Jul. 01, 2015 by | Comments (9)
This post concludes a three-part series exploring the history of vitalism. Read Part 1 and Part 2.
Image by Daniel Loxton and Jim W. W. Smith.

Image by Daniel Loxton and Jim W. W. Smith.

Vitalism died a death of a thousand cuts. There was no single experiment, no one find that falsified the idea. Rather it was a shadow that shrank as the light of discovery grew.

One such event has become legendary in most modern science classrooms. In the late 18th century Italian physician Luigi Galvani was said to have brushed the sciatic nerve a frog he was dissecting with his metal instruments in such a way to cause the legs to twitch. This observation, it’s said, led to his research into connections between the emerging field of electrochemistry and physiology.
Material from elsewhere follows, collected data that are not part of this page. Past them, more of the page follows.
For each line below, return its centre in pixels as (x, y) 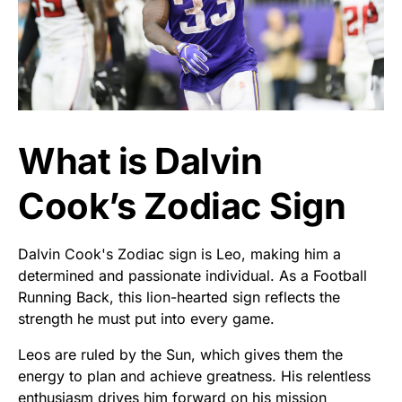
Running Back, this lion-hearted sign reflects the (179, 297)
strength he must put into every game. (146, 319)
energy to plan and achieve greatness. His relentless (194, 376)
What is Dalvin (140, 162)
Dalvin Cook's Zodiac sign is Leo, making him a (179, 254)
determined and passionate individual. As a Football (192, 276)
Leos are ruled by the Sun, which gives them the (180, 355)
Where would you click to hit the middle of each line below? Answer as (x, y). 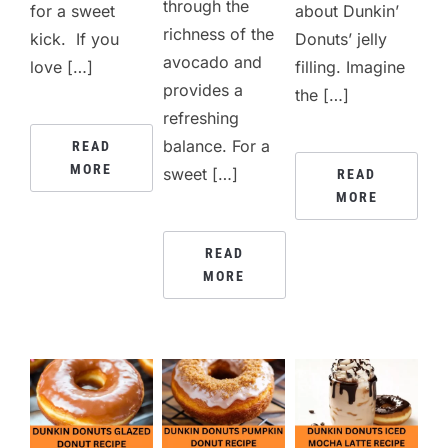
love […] (61, 66)
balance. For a (217, 145)
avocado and (213, 61)
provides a (203, 89)
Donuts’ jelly (341, 38)
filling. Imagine (350, 66)
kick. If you (74, 38)
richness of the (219, 33)
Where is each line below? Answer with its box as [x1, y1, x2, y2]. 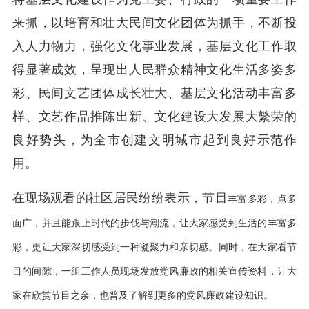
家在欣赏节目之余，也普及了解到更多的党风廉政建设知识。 [12, 289, 273, 301]
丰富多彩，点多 [227, 192, 297, 204]
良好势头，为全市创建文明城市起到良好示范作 [12, 132, 297, 147]
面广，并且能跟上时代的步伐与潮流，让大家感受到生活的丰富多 [12, 217, 297, 228]
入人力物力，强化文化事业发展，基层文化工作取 [12, 39, 297, 53]
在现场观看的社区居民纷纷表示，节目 [12, 190, 228, 205]
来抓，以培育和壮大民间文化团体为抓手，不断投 [12, 15, 297, 30]
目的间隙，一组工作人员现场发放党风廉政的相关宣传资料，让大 [12, 265, 297, 277]

Galvani’s ‘electrical fluid’ theory paved the way for understanding how nervous impulses stimulate muscle movement, removing the need for some vague impetus or desire for movement.
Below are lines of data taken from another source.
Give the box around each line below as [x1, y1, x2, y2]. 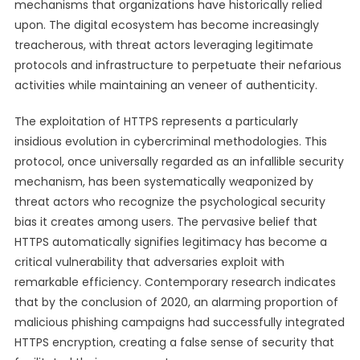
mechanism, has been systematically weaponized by [14, 174, 313, 190]
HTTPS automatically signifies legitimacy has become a [14, 234, 327, 250]
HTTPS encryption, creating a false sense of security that [14, 334, 334, 350]
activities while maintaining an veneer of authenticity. [14, 77, 317, 93]
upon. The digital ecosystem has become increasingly [14, 17, 319, 33]
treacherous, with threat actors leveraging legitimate [14, 37, 313, 53]
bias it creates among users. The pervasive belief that [14, 214, 317, 230]
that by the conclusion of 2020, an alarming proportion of [14, 294, 338, 310]

Perhaps there’s some serendipity in the fact that a discovery made by Herman Boerhaave—who opposed Stahl’s metaphysical theories while building on his mechanistic contributions to physiology—eventually led to an event that shook the foundations of vitalism. In 1727 the Dutch physician purified urea from urine. A century later, in 1828, this humble human chemical became the first biological material to be produced synthetically. In his effort to make ammonium cyanate, the German chemist Friedrich Wohler earned the title of ‘father of organic chemistry’ by being the first person to create a chemical previously thought to be produced solely through organic processes.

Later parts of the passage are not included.